I would suspect the voltage stabilizer, the small component that supplies 10v to the temperature and fuel gauges. It is located on the back of the dash near the two major gauges. The stock ones use a bimetallic strip type deal. 10v output voltage cannot be reliably checked with a voltmeter as they are going off and on rapidly to supply an average 10v; the gauges are damped enough they don't move. You may be able to check the stabilizer output for ~12v to say ~13.5v to see if the devise has failed with the bimetallic strip in the electrically closed position.
Solid state replacements are available from Moss, or I believe John made some up a while ago.
I would just replace the thing and try things out as the component is pretty cheap & easy to get at and they are known to fail. The solid state units can be checked with your voltmeter for 10v output.
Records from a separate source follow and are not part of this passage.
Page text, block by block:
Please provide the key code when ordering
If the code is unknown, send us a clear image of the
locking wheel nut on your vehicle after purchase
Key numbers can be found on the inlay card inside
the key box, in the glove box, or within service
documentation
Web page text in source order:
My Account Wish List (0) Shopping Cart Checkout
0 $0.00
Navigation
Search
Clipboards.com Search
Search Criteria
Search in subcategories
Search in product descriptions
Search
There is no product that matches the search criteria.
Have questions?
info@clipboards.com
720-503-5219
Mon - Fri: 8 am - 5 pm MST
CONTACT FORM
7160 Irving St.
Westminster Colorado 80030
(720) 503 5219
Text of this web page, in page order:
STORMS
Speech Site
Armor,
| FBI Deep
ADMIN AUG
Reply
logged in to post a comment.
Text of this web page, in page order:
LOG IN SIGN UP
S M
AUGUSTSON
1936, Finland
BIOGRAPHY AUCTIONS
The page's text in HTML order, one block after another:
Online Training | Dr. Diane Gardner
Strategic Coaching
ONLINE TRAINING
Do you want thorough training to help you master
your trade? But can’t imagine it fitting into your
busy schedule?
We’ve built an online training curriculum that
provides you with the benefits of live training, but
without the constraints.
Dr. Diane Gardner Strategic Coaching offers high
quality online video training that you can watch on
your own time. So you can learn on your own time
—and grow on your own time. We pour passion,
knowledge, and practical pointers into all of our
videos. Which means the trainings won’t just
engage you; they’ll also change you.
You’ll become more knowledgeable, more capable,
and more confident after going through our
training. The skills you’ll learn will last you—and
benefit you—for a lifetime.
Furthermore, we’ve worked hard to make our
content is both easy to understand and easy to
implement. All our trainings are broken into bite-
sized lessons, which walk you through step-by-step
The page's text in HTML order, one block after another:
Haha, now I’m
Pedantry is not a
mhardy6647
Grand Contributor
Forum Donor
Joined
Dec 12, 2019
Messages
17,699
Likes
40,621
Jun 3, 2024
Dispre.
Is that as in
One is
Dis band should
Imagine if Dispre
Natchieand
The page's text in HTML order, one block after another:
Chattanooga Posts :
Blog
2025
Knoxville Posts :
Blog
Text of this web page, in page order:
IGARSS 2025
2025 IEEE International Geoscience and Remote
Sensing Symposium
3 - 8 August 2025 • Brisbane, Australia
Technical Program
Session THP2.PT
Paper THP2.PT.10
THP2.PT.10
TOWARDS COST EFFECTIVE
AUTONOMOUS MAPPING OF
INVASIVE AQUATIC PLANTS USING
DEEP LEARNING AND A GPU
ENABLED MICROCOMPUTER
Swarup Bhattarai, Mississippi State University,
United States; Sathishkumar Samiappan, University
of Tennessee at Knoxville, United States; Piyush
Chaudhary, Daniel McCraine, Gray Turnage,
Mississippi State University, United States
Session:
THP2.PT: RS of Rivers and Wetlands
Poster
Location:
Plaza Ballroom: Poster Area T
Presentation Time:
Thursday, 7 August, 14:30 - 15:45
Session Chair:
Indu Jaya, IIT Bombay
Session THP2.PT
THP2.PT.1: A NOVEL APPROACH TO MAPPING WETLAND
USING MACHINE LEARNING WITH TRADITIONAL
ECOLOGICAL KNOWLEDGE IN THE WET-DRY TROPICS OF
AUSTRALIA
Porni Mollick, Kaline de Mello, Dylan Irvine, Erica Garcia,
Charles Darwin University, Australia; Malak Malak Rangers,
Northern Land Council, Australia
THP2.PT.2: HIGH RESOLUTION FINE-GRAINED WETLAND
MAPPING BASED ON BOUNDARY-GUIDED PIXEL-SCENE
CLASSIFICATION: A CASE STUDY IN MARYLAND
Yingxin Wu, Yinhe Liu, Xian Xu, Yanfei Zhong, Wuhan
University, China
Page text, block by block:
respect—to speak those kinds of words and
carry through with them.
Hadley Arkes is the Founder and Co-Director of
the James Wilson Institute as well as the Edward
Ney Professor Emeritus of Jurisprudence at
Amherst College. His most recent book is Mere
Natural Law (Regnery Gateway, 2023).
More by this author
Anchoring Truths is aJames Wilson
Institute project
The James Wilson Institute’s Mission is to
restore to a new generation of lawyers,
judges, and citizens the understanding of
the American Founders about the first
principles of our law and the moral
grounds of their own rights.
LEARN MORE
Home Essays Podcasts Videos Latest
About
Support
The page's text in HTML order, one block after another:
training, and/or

http://www.mossmotors.com/graphics/prod ... 31-555.pdfThe fuel gauge behavior sounds like it is being supplied with over 10v and the gauge reading is shifted up. Mine works correctly (sort of) in the critical lower range, but will never get to a proper full reading. Note the low fuel light should work correctly as it is a separate circuit from the tank sender. 12v supply to the two gauges would also account for your high coolant temp readings.
Once sure of the 10v supply to the two gauges, I still had to 'adjust' my temp gauge with additional resistors in series with the sender to get it to read correctly at various temperatures determined with candy thermometer in the coolant.
Note the oil pressure does not use 10v stabilized supply, rather it uses nominal 12v so should be different issue, although it sounds OK to me.